§ **Stored data**:
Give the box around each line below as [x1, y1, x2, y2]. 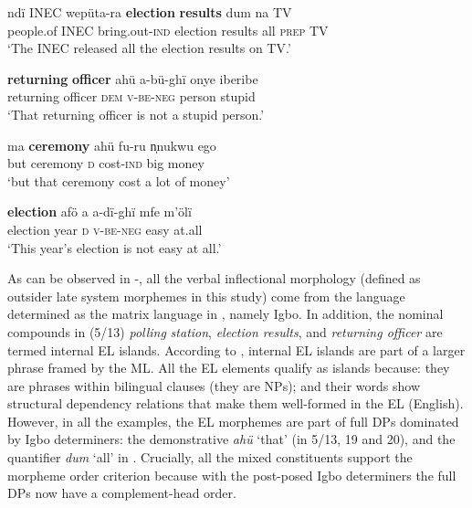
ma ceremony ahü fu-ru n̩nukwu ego [7, 135, 216, 154]
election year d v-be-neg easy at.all [7, 219, 203, 238]
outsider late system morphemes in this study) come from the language [7, 286, 405, 305]
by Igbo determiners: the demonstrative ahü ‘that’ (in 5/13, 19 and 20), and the [7, 429, 456, 449]
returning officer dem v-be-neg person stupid [7, 87, 256, 106]
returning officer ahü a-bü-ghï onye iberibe [7, 69, 258, 88]
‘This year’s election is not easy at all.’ [7, 238, 222, 257]
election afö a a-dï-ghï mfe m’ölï [7, 202, 192, 221]
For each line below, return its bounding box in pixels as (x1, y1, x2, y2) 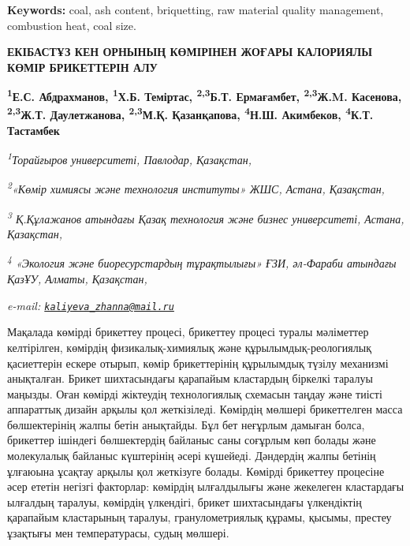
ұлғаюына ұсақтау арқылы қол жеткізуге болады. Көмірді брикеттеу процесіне (7, 462, 385, 479)
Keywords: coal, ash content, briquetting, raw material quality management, (7, 2, 384, 17)
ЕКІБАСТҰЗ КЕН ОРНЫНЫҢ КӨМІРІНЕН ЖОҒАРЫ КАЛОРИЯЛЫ (7, 43, 372, 60)
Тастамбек (7, 122, 60, 138)
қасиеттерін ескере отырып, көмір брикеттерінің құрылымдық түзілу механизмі (7, 354, 389, 371)
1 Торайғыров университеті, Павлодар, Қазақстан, (7, 149, 252, 168)
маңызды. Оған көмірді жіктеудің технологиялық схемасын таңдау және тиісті (7, 385, 382, 402)
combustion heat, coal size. (7, 17, 136, 33)
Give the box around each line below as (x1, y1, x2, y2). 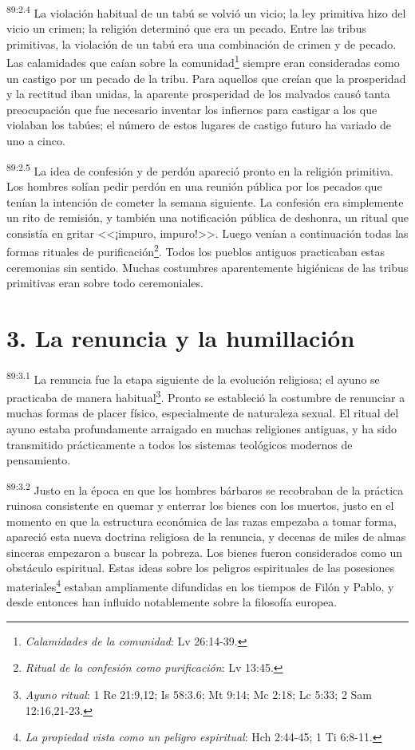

§ **The problem**: Retype every entry exactly as written, but omit the pictures.

§ **Answer**:
Give the box around each line below as [x1, y1, x2, y2]. 
ma ceremony ahü fu-ru n̩nukwu ego [7, 135, 216, 154]
election year d v-be-neg easy at.all [7, 219, 203, 238]
outsider late system morphemes in this study) come from the language [7, 286, 405, 305]
by Igbo determiners: the demonstrative ahü ‘that’ (in 5/13, 19 and 20), and the [7, 429, 456, 449]
returning officer dem v-be-neg person stupid [7, 87, 256, 106]
returning officer ahü a-bü-ghï onye iberibe [7, 69, 258, 88]
‘This year’s election is not easy at all.’ [7, 238, 222, 257]
election afö a a-dï-ghï mfe m’ölï [7, 202, 192, 221]
For each line below, return its bounding box in pixels as (x1, y1, x2, y2) 
ұлғаюына ұсақтау арқылы қол жеткізуге болады. Көмірді брикеттеу процесіне (7, 462, 385, 479)
Keywords: coal, ash content, briquetting, raw material quality management, (7, 2, 384, 17)
ЕКІБАСТҰЗ КЕН ОРНЫНЫҢ КӨМІРІНЕН ЖОҒАРЫ КАЛОРИЯЛЫ (7, 43, 372, 60)
Тастамбек (7, 122, 60, 138)
қасиеттерін ескере отырып, көмір брикеттерінің құрылымдық түзілу механизмі (7, 354, 389, 371)
1 Торайғыров университеті, Павлодар, Қазақстан, (7, 149, 252, 168)
маңызды. Оған көмірді жіктеудің технологиялық схемасын таңдау және тиісті (7, 385, 382, 402)
combustion heat, coal size. (7, 17, 136, 33)
Give the box around each line below as (x1, y1, x2, y2). 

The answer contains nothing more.